Burress, who in February caught the winning touchdown in the Giants' Super Bowl XLII victory and subsequently signed a 5-year, $35 million contract, has since those events systematically attempted to sabotage his career with insubordinate behavior. "I had it all," said Burress upon his release from the hospital on Saturday. "I won the Super Bowl and signed a rich new contract. I couldn't wait to lose it all just as quickly. I wanted to follow the path of my heroes and use my newfound financial security to ruin my career with selfish, criminal behavior sure to disappoint my employers, anger my fans, and break the trust of my teammates. The Giants just wouldn't cooperate by disciplining me severely enough to make even someone as careless as me pay attention ."

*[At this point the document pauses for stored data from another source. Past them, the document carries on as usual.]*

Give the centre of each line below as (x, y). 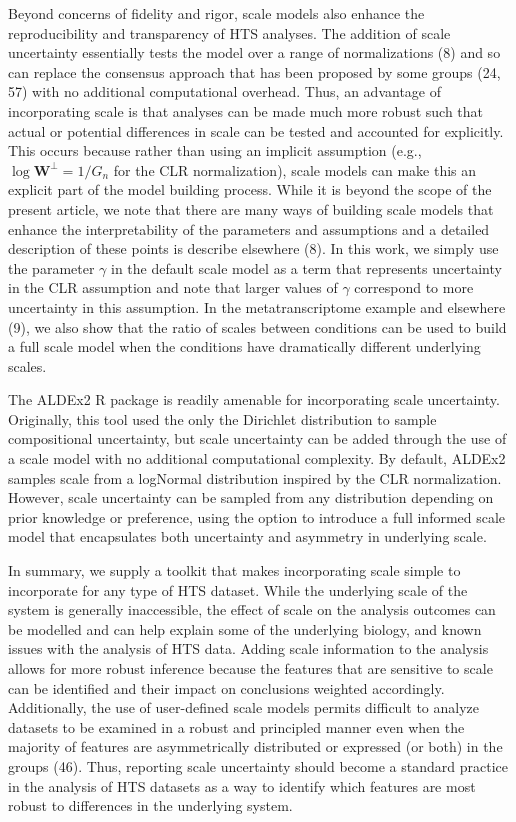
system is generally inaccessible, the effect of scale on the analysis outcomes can (252, 609)
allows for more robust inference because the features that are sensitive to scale (250, 668)
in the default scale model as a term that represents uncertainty (306, 267)
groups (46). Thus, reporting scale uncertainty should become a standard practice (258, 765)
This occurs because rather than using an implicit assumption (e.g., (215, 150)
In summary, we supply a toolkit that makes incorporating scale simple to (234, 570)
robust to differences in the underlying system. (150, 805)
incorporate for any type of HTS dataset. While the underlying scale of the (238, 589)
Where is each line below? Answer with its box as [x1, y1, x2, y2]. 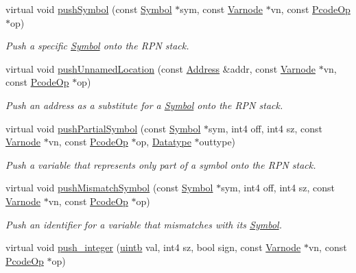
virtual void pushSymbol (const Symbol [5, 2, 172, 16]
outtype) [199, 134, 236, 149]
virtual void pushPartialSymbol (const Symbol [5, 121, 201, 135]
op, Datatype [136, 134, 191, 149]
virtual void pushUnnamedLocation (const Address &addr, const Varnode [5, 61, 316, 75]
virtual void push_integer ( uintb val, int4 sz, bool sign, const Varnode [5, 240, 301, 254]
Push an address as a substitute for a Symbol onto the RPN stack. [5, 97, 283, 112]
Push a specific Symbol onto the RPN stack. [5, 38, 189, 53]
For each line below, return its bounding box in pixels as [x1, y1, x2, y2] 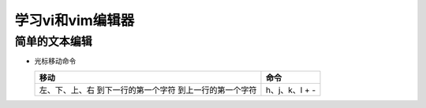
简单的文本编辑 [14, 34, 92, 49]
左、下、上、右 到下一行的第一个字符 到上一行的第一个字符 [39, 85, 257, 95]
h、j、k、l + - [265, 85, 316, 95]
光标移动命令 [34, 56, 77, 66]
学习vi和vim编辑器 [14, 12, 135, 29]
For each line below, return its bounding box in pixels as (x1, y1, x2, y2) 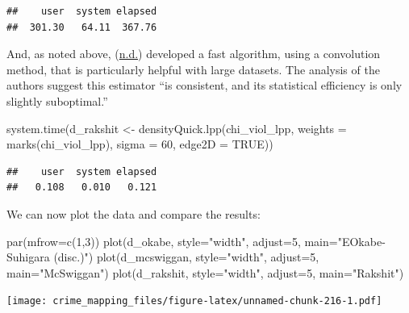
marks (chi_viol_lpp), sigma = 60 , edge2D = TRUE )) (6, 136, 273, 152)
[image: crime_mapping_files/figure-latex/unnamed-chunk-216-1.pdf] (6, 295, 382, 307)
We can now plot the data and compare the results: (6, 205, 261, 222)
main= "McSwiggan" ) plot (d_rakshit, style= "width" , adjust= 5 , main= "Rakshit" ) (6, 264, 404, 281)
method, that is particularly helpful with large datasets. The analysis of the (6, 61, 380, 77)
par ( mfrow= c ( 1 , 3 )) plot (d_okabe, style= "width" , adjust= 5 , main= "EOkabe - (6, 232, 386, 249)
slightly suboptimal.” (6, 92, 108, 109)
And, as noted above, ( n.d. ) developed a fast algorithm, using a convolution (6, 45, 381, 62)
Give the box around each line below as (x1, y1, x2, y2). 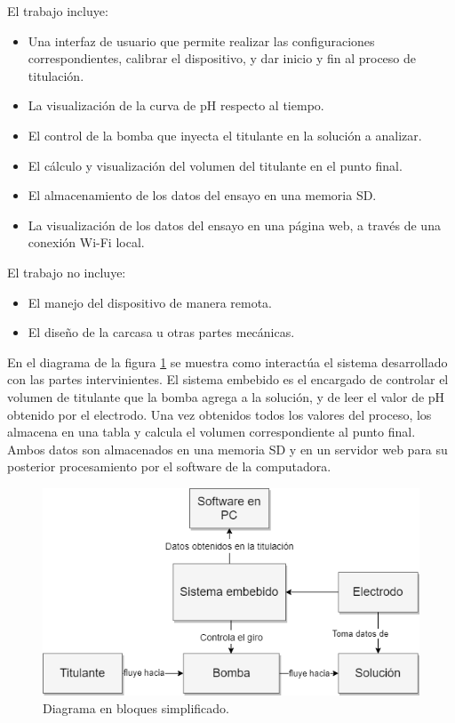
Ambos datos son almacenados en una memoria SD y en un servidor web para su (7, 439, 448, 458)
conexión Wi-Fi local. (28, 233, 145, 252)
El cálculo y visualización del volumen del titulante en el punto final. (28, 156, 403, 174)
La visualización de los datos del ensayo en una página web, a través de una (28, 215, 441, 234)
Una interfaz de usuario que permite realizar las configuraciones (28, 31, 375, 50)
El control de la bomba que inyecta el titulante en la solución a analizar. (28, 125, 422, 144)
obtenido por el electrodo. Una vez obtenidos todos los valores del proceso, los (7, 405, 432, 423)
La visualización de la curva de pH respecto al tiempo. (28, 96, 324, 115)
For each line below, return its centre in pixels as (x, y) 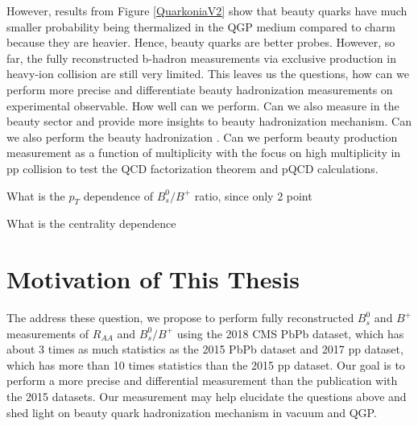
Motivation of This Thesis (153, 279)
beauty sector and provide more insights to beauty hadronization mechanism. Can (209, 121)
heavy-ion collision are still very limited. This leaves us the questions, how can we (208, 74)
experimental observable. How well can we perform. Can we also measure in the (203, 105)
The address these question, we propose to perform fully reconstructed (180, 318)
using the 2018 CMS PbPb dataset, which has (290, 333)
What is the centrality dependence (91, 223)
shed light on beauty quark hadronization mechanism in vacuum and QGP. (192, 412)

Burress did make a genuine effort to sabotage himself. In September, he was suspended one game and fined $117,000 for missing an entire day of meetings and practice without notice to drop his son off at school. In October, he was fined $45,000 by the NFL for verbally abusing a game official. And recently he was benched for skipping a treatment session for his eternally sore hamstring. Burress has extended his effort to the field, as well. In addition to missing a great deal of playing time because of the balky hamstring, he has dropped several catchable passes and has become a smaller part of the Giants' offense as the year progresses.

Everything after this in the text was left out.